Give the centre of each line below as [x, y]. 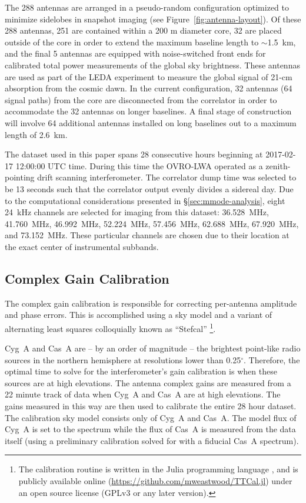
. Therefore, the [272, 359]
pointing [20, 177]
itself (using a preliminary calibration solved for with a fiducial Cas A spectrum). [152, 440]
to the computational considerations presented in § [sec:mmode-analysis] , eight [145, 200]
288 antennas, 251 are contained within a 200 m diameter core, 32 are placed [143, 30]
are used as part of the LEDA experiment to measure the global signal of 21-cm [149, 76]
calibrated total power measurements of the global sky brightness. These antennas [152, 65]
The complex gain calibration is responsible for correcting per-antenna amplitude [151, 303]

* * *

> [What you need to do]:
Go through the listing above and retype each line exactly, apart from the pictures.

> [Your solution]:
Give the centre of each line below as [x, y]. 
. Therefore, the [272, 359]
pointing [20, 177]
itself (using a preliminary calibration solved for with a fiducial Cas A spectrum). [152, 440]
to the computational considerations presented in § [sec:mmode-analysis] , eight [145, 200]
288 antennas, 251 are contained within a 200 m diameter core, 32 are placed [143, 30]
are used as part of the LEDA experiment to measure the global signal of 21-cm [149, 76]
calibrated total power measurements of the global sky brightness. These antennas [152, 65]
The complex gain calibration is responsible for correcting per-antenna amplitude [151, 303]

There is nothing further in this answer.